All pictures must be dropped, while the entries are given again word for word.

[Stored entries]
· · · ·

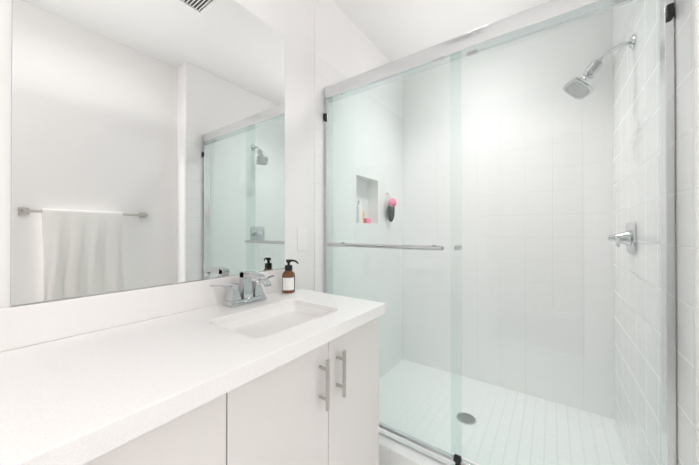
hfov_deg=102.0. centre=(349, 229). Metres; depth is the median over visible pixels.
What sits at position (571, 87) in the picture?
shower head
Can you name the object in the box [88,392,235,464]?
base cabinet
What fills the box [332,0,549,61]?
ceiling
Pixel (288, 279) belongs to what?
soap dispenser bottle
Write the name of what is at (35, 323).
backsplash
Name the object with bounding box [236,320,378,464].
base cabinet
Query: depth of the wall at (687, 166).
1.04 m
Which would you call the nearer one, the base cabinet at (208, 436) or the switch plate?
the base cabinet at (208, 436)
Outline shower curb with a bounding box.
[379,434,443,464]
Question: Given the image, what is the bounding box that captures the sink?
[220,304,327,339]
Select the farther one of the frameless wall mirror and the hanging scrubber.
the hanging scrubber
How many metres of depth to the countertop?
0.57 m
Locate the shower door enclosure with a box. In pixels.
[323,0,676,464]
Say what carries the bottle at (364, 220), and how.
in the wall at (345, 47)
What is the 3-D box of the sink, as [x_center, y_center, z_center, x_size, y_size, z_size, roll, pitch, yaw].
[-0.239,0.387,0.951,0.320,0.162,0.416,0,0,36]
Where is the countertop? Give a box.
[0,288,385,464]
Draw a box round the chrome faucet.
[210,271,273,307]
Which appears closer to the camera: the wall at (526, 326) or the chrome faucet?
the chrome faucet
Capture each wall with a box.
[0,0,402,378]
[403,8,613,418]
[612,0,698,464]
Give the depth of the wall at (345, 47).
1.68 m
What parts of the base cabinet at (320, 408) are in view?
door, handle, handle, door
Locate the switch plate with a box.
[297,228,307,250]
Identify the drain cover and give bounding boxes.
[457,412,475,424]
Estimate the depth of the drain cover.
1.66 m
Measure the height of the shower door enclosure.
1.820 m
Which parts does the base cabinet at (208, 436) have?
door
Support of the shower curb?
on the floor
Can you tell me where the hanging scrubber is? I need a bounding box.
[386,192,396,221]
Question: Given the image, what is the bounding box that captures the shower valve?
[608,222,636,254]
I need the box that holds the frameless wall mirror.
[10,0,284,305]
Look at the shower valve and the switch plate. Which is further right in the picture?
the shower valve
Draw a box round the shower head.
[563,34,635,98]
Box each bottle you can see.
[282,259,298,292]
[356,201,370,222]
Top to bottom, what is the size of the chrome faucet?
0.124 m
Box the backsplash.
[0,268,293,351]
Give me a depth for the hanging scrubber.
2.17 m
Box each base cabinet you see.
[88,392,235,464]
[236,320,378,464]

· · · ·

* **RESPONSE TO THE TASK**:
hfov_deg=102.0. centre=(349, 229). Metres; depth is the median over visible pixels.
What sits at position (571, 87) in the picture?
shower head
Can you name the object in the box [88,392,235,464]?
base cabinet
What fills the box [332,0,549,61]?
ceiling
Pixel (288, 279) belongs to what?
soap dispenser bottle
Write the name of what is at (35, 323).
backsplash
Name the object with bounding box [236,320,378,464].
base cabinet
Query: depth of the wall at (687, 166).
1.04 m
Which would you call the nearer one, the base cabinet at (208, 436) or the switch plate?
the base cabinet at (208, 436)
Outline shower curb with a bounding box.
[379,434,443,464]
Question: Given the image, what is the bounding box that captures the sink?
[220,304,327,339]
Select the farther one of the frameless wall mirror and the hanging scrubber.
the hanging scrubber
How many metres of depth to the countertop?
0.57 m
Locate the shower door enclosure with a box. In pixels.
[323,0,676,464]
Say what carries the bottle at (364, 220), and how.
in the wall at (345, 47)
What is the 3-D box of the sink, as [x_center, y_center, z_center, x_size, y_size, z_size, roll, pitch, yaw].
[-0.239,0.387,0.951,0.320,0.162,0.416,0,0,36]
Where is the countertop? Give a box.
[0,288,385,464]
Draw a box round the chrome faucet.
[210,271,273,307]
Which appears closer to the camera: the wall at (526, 326) or the chrome faucet?
the chrome faucet
Capture each wall with a box.
[0,0,402,378]
[403,8,613,418]
[612,0,698,464]
Give the depth of the wall at (345, 47).
1.68 m
What parts of the base cabinet at (320, 408) are in view?
door, handle, handle, door
Locate the switch plate with a box.
[297,228,307,250]
Identify the drain cover and give bounding boxes.
[457,412,475,424]
Estimate the depth of the drain cover.
1.66 m
Measure the height of the shower door enclosure.
1.820 m
Which parts does the base cabinet at (208, 436) have?
door
Support of the shower curb?
on the floor
Can you tell me where the hanging scrubber is? I need a bounding box.
[386,192,396,221]
Question: Given the image, what is the bounding box that captures the shower valve?
[608,222,636,254]
I need the box that holds the frameless wall mirror.
[10,0,284,305]
Look at the shower valve and the switch plate. Which is further right in the picture?
the shower valve
Draw a box round the shower head.
[563,34,635,98]
Box each bottle you can see.
[282,259,298,292]
[356,201,370,222]
Top to bottom, what is the size of the chrome faucet?
0.124 m
Box the backsplash.
[0,268,293,351]
Give me a depth for the hanging scrubber.
2.17 m
Box each base cabinet you see.
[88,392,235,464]
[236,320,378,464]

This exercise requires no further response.